Глаза Изабеллы были сухими, побледневшее лицо выражало гордость, гнев и боль.
— Очень вам признательна, милорд, за то, что вы сделали меня свидетельницей вашей беседы с этими людьми. Я слышала намеки, затрагивающие честь моего отца, и не могу оставаться равнодушной к ним. Простите меня, но я слишком взволнована, чтобы приступить сейчас к исполнению христианского долга. Мне придется выбрать для этого другой день.
— Как вам угодно, сударыня, — сухо проговорил прокурор и сделал знак своей свите следовать за ним.
В опустевшей канцелярии остались только обе дамы, патер Бенедикт и писец за столом. Он укладывал бумаги в большой мешок. Изабелла взглянула сквозь решетку в окно, отыскивая глазами экипаж во дворе.
— Мы едем домой, миссис Тренборн. Святой отец, простите меня, но я не в силах оставаться дольше в этих стенах.
— Ни слова больше, дочь моя, ни слова! Я понимаю вас. Но ваш благородный отец, Изабелла, просил меня приготовить кое-что для этих ослепленных грешников, томящихся в узилище... Там, под сиденьем в экипаже, я положил...
— Хорошо, святой отец, делайте все, о чем просил папа, но не говорите мне больше об этих людях.
Обе леди и монах вышли из канцелярии и сели в экипаж. Отец Бенедикт подозвал стоявшего во дворе тюремного надзирателя Хирлемса, достал из-под сиденья небольшой продолговатый сверток и вручил его тюремщику. Тот спрятал сверток под плащом и заторопился к дверям, ведущим в подвал главного корпуса.
Коляска тронулась, но доехала только до крепостных ворот. Никакие уговоры открыть ворота и выпустить коляску из крепости не подействовали на стражников, они требовали пропуска или личного распоряжения майора Древверса.

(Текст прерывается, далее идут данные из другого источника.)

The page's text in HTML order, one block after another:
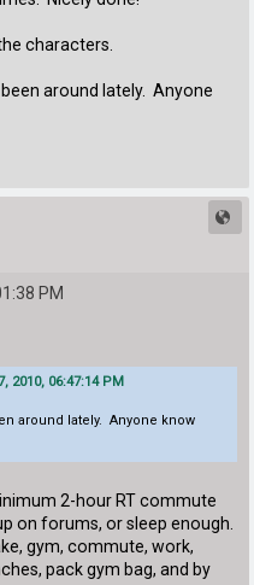
characters.
around lately. Anyone
PM
06:47:14 PM
around lately. Anyone know
2-hour RT commute
on forums, or sleep enough.
gym, commute, work,
pack gym bag, and by
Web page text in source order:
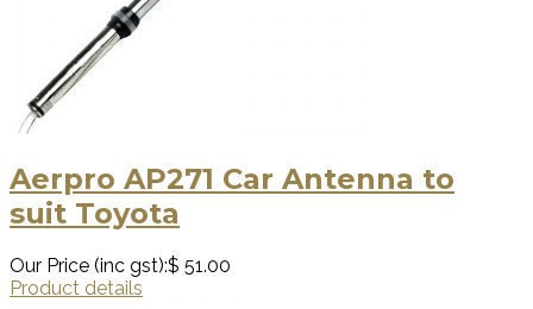
Aerpro AP271 Car Antenna to
suit Toyota
Our Price (inc gst):$ 51.00
Product details
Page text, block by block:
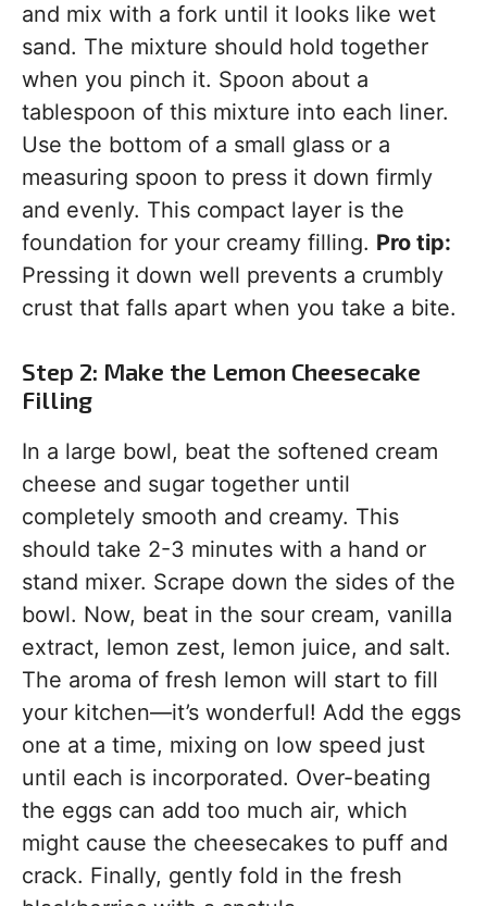
and mix with a fork until it looks like wet
sand. The mixture should hold together
when you pinch it. Spoon about a
tablespoon of this mixture into each liner.
Use the bottom of a small glass or a
measuring spoon to press it down firmly
and evenly. This compact layer is the
foundation for your creamy filling. Pro tip:
Pressing it down well prevents a crumbly
crust that falls apart when you take a bite.
Step 2: Make the Lemon Cheesecake
Filling
In a large bowl, beat the softened cream
cheese and sugar together until
completely smooth and creamy. This
should take 2-3 minutes with a hand or
stand mixer. Scrape down the sides of the
bowl. Now, beat in the sour cream, vanilla
extract, lemon zest, lemon juice, and salt.
The aroma of fresh lemon will start to fill
your kitchen—it’s wonderful! Add the eggs
one at a time, mixing on low speed just
until each is incorporated. Over-beating
the eggs can add too much air, which
might cause the cheesecakes to puff and
crack. Finally, gently fold in the fresh
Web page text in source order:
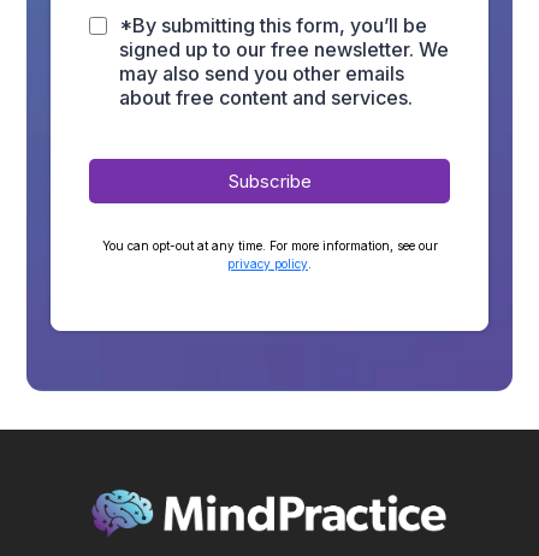
*By submitting this form, you’ll be
signed up to our free newsletter. We
may also send you other emails
about free content and services.
Subscribe
You can opt-out at any time. For more information, see our
privacy policy

Расстроенная мисс Райленд выпрыгнула из коляски. Она знала, что майор сопровождает комиссию при осмотре тюрьмы, и раздумывала, как бы отыскать его. Бродить самой по мрачным дворам и расспрашивать охрану было неловко. Послать кого-нибудь к майору?
Изабелла вошла в канцелярию. Писец еще возился с бумагами, а рядом с ним стоял молодой кавалер де Кресси. Он удивился, увидев Изабеллу одну, без спутников, и вдобавок с явно раздосадованным лицом. Офицер очень вежливо спросил девушку о причинах возвращения и сам вызвался немедленно уладить затруднение.

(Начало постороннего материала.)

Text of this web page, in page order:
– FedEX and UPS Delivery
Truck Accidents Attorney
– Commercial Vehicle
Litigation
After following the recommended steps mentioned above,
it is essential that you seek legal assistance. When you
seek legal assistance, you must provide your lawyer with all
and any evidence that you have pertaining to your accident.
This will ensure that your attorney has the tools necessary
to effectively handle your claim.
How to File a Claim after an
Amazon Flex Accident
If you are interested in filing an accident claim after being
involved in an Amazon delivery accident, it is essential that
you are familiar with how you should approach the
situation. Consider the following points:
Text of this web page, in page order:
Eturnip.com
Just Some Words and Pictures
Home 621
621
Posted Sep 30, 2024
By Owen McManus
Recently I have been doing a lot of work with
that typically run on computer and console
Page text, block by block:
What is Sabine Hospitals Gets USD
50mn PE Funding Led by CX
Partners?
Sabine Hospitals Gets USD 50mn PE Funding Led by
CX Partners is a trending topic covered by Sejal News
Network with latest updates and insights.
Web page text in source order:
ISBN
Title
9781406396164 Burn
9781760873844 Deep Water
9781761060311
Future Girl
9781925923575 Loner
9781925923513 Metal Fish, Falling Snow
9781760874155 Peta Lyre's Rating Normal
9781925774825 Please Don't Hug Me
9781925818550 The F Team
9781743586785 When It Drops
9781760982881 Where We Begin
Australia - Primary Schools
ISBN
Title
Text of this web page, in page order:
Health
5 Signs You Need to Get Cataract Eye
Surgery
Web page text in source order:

Они вместе вышли. При солнечном свете Изабелла смогла хорошенько рассмотреть своего провожатого. Это был высокий, широкоплечий, очень молодой человек с гибкой, легкой фигурой. Румянец отличного здоровья заливал его щеки, темно-синие глаза глядели беззаботно и весело. Крепкая рука небрежно касалась эфеса шпаги, другая осторожно поддерживала локоток мисс Изабеллы. В наружности кавалера де Кресси было нечто до такой степени располагающее к себе, что Изабелла не смогла не улыбнуться молодому человеку. Он сильнее сжал ее локоток и остановился под сводом арки, соединяющей два внутренних тюремных двора.